In considering the lawfulness of detention and a writ of habeas corpus, the High Court would undoubtedly apply the Hardial Singh principles. Given his remarks, I remind the noble Lord, Lord German, that those principles were established in that habeas corpus case, as I have already pointed out.
As the noble Lord, Lord Anderson, has set out, Amendments 71 and 72 seek to restrict the use of detention where there is a barrier that prevents the purpose of detention being carried out. The fear is that the provisions in Clause 11 will be used to extend detention indefinitely. This is simply not the case; the Bill does not provide for indefinite detention. Moreover, our aim is to ensure that people are not held in detention for any longer than is absolutely necessary. Circumstances can change in detention. Barriers are anticipated and, in many instances, can be resolved quickly with examination, decisions or removal still able to take place within a reasonable period. Where there is a significant and/or material change in a person’s circumstances, our policy is clear that detention must be reviewed. If it is considered that the anticipated period of detention is not reasonably necessary, the individual will be bailed.

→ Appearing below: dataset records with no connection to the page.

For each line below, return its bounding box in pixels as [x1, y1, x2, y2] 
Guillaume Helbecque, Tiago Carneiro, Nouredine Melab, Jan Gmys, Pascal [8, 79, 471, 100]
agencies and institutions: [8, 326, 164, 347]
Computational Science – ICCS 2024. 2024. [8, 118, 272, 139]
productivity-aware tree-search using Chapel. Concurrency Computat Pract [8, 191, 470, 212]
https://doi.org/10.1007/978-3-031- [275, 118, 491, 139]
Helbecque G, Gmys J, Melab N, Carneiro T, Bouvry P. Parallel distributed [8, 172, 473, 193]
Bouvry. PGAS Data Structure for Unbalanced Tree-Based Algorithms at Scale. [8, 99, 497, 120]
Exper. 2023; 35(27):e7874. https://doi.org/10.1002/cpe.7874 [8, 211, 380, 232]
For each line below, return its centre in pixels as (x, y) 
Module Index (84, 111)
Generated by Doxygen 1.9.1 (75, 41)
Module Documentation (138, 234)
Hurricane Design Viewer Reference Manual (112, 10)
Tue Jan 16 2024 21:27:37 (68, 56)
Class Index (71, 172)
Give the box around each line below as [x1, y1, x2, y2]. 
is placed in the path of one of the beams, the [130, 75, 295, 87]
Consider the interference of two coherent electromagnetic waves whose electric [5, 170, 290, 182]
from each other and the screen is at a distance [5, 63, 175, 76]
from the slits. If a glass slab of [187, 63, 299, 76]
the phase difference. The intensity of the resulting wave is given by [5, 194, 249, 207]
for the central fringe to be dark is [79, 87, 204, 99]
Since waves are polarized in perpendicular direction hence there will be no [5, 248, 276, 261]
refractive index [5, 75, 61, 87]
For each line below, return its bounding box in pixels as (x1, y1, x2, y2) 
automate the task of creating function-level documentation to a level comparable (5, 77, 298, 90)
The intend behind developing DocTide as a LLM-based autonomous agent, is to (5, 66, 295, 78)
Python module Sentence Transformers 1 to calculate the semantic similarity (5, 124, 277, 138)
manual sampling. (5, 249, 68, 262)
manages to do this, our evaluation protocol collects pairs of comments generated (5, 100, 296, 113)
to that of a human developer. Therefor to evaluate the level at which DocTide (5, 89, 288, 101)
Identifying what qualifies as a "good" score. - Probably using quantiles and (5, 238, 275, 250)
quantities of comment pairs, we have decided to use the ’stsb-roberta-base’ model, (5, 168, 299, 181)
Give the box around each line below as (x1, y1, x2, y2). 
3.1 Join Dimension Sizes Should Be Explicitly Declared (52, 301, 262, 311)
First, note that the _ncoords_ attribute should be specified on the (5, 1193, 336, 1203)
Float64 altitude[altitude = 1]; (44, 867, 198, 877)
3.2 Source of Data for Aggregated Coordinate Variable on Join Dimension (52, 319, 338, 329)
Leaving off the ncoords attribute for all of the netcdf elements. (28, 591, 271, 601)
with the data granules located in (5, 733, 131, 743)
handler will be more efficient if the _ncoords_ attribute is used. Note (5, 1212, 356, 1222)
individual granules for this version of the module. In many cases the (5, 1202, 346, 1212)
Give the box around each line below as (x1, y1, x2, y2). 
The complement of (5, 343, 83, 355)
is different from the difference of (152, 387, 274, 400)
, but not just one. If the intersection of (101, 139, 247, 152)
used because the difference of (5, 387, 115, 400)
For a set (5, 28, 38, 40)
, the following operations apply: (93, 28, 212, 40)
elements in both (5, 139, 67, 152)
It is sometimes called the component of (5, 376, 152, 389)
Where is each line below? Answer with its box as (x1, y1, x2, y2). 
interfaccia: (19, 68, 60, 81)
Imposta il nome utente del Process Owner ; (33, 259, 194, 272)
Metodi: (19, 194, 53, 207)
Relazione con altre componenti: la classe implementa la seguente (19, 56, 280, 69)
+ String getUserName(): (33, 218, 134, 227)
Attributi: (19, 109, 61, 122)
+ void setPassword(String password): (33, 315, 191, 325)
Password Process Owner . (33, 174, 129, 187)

Amendment 71A tabled by the noble Lord, Lord German, probes whether detention for the purpose of making arrangements for release is permissible under Article 5 of the European Convention on Human Rights. The Government’s position, as set out in our published ECHR memorandum, is that giving a discretionary power to the Secretary of State to detain an individual for a period that is reasonably necessary to enable arrangements for the person’s release is Article 5 compliant. It is a matter of common sense that it may be necessary to detain an individual for a short period of time to make practical arrangements for their release from detention. In accordance with Article 5, an individual will be able to challenge the lawfulness of their detention via the courts at all points of their detention, either via an application for a writ of habeas corpus, via judicial review or via an application for bail to the First-tier Tribunal after the first 28 days of detention have elapsed.
We continue to study the Constitution Committee’s report, and in preparing our full response we will take account of what has been said in this debate, but I do not accept the conclusion of the Constitution Committee that the detention provisions in the Bill are inappropriate. No doubt we will return to this at the next stage, by
which time we will aim to have responded formally to the Constitution Committee’s report. In the meantime, I invite the noble Lord to withdraw the amendment.